Trump’s budget follows a familiar formula that exempts seniors from politically toxic cuts to Medicare and Social Security while targeting benefit safety net programs for the poor, domestic programs like clean energy and student loan subsidies. It again proposes to dramatically slash funding for overseas military operations to save $567 billion over 10 years but adds $1.5 trillion over the same time frame to make his 2017 tax cuts permanent law.

Trump’s proposal would cut $465 billion from Medicare providers such as hospitals, which prompted howls from Democrats such as former Vice President Joe Biden, who said it “eviscerates Medicare,” while top Senate Democrat Chuck Schumer of New York said Trump is planning to “rip away health care from millions of Americans” with cuts to Medicare and the Medicaid health program for the poor.

Trump’s GOP allies generally issued only faint praise if commenting at all. Senate Budget Committee Chairman Mike Enzi, R-Wyo., called it “just a list of suggestions” while top House Budget Committee Republican Steve Womack of Arkansas took aim at its rosy predictions of economic growth and lower interest rates, both of which help Trump’s budget add up.

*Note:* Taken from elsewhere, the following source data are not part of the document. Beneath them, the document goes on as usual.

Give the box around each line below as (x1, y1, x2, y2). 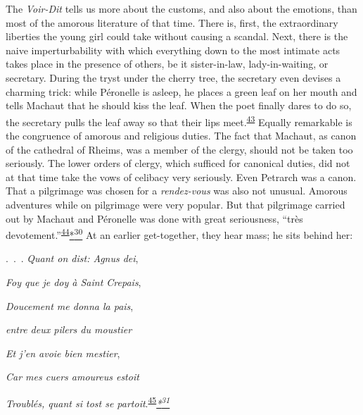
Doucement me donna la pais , (6, 298, 134, 313)
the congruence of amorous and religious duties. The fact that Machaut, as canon (6, 128, 357, 142)
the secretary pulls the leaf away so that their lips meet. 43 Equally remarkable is (6, 112, 352, 129)
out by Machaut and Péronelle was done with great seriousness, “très (6, 211, 303, 225)
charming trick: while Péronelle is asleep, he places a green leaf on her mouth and (6, 84, 357, 99)
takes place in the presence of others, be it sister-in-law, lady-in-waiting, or (6, 56, 329, 71)
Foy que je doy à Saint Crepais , (6, 275, 141, 289)
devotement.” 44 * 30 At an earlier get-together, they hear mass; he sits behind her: (6, 225, 353, 242)

Trump’s budget would also shred last year’s hard-won budget deal between the White House and Pelosi by imposing an immediate 5% cut to non-defense agency budgets passed by Congress. Slashing cuts to the Environmental Protection Agency and taking about $900 billion out of Medicaid over a decade are also nonstarters on Capitol Hill, but both the White House and Democrats are hopeful of progress this spring on prescription drug prices.

The Trump budget is a blueprint written under Washington rules as if he could enact it without congressional approval. It relies on rosy economic projections of 2.8% economic growth this year and 3% over the long term — in addition to fanciful claims of future cuts to domestic programs — to show that it is possible to bend the deficit curve in the right direction.

The economy grew by 2.1% last year and Congress spent much of the past decade reversing agency spending cuts imposed by a failed 2011 budget pact.

That sleight of hand enables Trump to promise to whittle down a $1.08 trillion budget deficit for the ongoing budget year and a $966 billion deficit gap in the 2021 fiscal year starting Oct. 1 to $261 billion in 2030. Balance would come in 15 years.

The reality is that no one — Trump, the Democratic-controlled House or the GOP-held Senate — has any interest in tackling a chronic budget gap that forces the government to borrow 22 cents of every dollar it spends. The White House plan proposes $4.4 trillion in spending cuts over the coming decade.

Trump’s reelection campaign, meanwhile, is focused on the economy and the historically low jobless rate while ignoring the government’s red ink.

Ever since his days as a presidential candidate, Trump has been promising a health care plan. The budget repeats that promise but offers few details. It lays out a “health reform vision” that calls for better care at lower cost and protecting people with preexisting medical conditions.

Trump has also signed two broader budget deals worked out by Democrats and Republicans to get rid of spending cuts left over from a failed 2011 budget accord. The result has been eye-popping spending levels for defense — to about $750 billion this year — and significant gains for domestic programs favored by Democrats. Trump’s new budget essentially freezes defense at current levels while proposing a 3% military pay hike.

The White House hasn’t done much to draw attention to this year’s budget release, though Trump has revealed initiatives of interest to key 2020 battleground states, such as an increase to $250 million to restore Florida’s Everglades and a move to finally abandon a multibillion-dollar, never-used nuclear waste dump that’s political poison in Nevada.